*** RECORDS SUPPLIED ***

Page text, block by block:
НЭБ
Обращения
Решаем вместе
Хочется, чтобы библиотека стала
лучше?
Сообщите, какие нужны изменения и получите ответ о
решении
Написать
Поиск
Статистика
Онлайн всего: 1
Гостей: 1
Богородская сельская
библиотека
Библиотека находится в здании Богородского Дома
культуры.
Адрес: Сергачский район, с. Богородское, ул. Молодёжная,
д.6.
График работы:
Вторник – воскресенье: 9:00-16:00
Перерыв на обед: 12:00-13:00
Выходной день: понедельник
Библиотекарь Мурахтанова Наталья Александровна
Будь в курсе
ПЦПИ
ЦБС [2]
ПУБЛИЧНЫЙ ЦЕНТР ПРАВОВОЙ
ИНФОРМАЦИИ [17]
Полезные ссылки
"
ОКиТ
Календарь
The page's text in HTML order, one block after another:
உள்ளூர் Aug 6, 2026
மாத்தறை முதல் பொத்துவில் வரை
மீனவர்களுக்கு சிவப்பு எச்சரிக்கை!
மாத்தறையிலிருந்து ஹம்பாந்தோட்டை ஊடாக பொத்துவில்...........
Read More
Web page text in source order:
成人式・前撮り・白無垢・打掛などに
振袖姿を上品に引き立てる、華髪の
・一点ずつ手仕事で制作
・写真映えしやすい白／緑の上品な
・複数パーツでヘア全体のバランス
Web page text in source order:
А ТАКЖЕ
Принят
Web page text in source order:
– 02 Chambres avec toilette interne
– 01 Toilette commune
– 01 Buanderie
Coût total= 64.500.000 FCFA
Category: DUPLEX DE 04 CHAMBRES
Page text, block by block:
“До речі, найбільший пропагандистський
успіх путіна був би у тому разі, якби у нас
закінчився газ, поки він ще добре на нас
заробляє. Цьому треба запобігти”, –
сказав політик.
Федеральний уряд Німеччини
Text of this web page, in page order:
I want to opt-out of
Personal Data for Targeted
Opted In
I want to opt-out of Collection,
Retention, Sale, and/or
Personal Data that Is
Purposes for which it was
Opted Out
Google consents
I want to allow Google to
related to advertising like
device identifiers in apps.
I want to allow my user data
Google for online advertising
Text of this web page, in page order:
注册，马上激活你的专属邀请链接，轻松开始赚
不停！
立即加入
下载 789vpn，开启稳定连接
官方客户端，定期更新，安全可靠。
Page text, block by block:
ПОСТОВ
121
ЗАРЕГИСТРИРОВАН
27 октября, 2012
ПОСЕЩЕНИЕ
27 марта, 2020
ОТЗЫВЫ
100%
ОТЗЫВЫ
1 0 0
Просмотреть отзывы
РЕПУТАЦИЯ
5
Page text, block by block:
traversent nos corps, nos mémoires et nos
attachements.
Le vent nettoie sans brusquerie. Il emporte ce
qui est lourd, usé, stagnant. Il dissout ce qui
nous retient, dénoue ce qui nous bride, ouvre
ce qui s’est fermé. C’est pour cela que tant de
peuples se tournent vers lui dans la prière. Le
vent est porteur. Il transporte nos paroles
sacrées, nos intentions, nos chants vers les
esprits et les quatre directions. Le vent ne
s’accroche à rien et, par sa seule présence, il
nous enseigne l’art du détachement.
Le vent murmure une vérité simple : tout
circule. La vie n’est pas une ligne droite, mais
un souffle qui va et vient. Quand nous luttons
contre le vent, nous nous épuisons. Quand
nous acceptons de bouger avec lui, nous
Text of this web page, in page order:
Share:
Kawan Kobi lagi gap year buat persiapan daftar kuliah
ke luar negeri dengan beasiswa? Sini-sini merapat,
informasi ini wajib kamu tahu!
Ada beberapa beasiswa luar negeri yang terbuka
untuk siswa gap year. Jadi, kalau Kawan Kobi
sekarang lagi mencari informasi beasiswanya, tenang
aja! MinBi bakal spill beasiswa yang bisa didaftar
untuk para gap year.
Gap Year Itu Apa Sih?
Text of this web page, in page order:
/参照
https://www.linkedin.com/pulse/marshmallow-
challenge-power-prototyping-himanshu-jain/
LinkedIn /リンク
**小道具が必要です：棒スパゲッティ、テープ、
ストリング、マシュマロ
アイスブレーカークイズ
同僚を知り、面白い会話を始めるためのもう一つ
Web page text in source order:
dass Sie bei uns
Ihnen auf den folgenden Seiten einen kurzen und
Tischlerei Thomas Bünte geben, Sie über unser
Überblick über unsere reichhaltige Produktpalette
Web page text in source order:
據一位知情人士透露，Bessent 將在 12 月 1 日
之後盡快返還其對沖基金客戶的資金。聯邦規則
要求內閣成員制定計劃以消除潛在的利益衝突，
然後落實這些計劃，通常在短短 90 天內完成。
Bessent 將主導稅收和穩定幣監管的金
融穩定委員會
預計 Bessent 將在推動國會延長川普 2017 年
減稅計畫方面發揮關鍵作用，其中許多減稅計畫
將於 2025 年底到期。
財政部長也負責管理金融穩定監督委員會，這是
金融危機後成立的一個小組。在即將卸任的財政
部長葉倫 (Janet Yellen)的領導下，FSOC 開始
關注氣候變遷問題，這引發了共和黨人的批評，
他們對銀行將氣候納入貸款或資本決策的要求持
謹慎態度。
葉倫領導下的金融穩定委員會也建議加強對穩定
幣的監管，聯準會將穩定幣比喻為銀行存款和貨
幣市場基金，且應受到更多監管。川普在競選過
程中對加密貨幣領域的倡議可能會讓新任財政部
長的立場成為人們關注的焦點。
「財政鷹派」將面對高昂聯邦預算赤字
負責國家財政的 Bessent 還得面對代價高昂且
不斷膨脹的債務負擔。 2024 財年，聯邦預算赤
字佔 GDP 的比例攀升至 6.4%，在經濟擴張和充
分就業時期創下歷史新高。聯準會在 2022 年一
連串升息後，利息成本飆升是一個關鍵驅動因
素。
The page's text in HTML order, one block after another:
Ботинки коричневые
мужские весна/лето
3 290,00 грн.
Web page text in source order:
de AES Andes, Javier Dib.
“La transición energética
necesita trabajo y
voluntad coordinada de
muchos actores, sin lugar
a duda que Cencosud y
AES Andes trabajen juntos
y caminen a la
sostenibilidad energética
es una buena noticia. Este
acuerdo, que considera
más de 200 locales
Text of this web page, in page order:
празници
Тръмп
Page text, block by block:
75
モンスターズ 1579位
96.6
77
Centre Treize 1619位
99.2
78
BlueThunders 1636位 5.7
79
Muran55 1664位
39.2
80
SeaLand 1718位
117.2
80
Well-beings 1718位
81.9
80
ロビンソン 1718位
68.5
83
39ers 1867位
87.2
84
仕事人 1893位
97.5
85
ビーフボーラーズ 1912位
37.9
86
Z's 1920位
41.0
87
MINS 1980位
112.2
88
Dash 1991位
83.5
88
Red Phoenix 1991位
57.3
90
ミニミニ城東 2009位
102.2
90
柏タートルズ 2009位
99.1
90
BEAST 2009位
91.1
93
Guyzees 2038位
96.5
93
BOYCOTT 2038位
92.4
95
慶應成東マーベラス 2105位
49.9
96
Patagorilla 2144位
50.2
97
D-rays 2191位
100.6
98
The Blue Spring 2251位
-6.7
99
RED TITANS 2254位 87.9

***

Would you copy, unchanged, the stretch of the records above that begins at the line containing "Ada beberapa beasiswa" and ends at the line containing "預計 Bessent 將在推動國會延長川普 2017 年", and only that?

EXERCISE SOLUTION
Ada beberapa beasiswa luar negeri yang terbuka
untuk siswa gap year. Jadi, kalau Kawan Kobi
sekarang lagi mencari informasi beasiswanya, tenang
aja! MinBi bakal spill beasiswa yang bisa didaftar
untuk para gap year.
Gap Year Itu Apa Sih?
Text of this web page, in page order:
/参照
https://www.linkedin.com/pulse/marshmallow-
challenge-power-prototyping-himanshu-jain/
LinkedIn /リンク
**小道具が必要です：棒スパゲッティ、テープ、
ストリング、マシュマロ
アイスブレーカークイズ
同僚を知り、面白い会話を始めるためのもう一つ
Web page text in source order:
dass Sie bei uns
Ihnen auf den folgenden Seiten einen kurzen und
Tischlerei Thomas Bünte geben, Sie über unser
Überblick über unsere reichhaltige Produktpalette
Web page text in source order:
據一位知情人士透露，Bessent 將在 12 月 1 日
之後盡快返還其對沖基金客戶的資金。聯邦規則
要求內閣成員制定計劃以消除潛在的利益衝突，
然後落實這些計劃，通常在短短 90 天內完成。
Bessent 將主導稅收和穩定幣監管的金
融穩定委員會
預計 Bessent 將在推動國會延長川普 2017 年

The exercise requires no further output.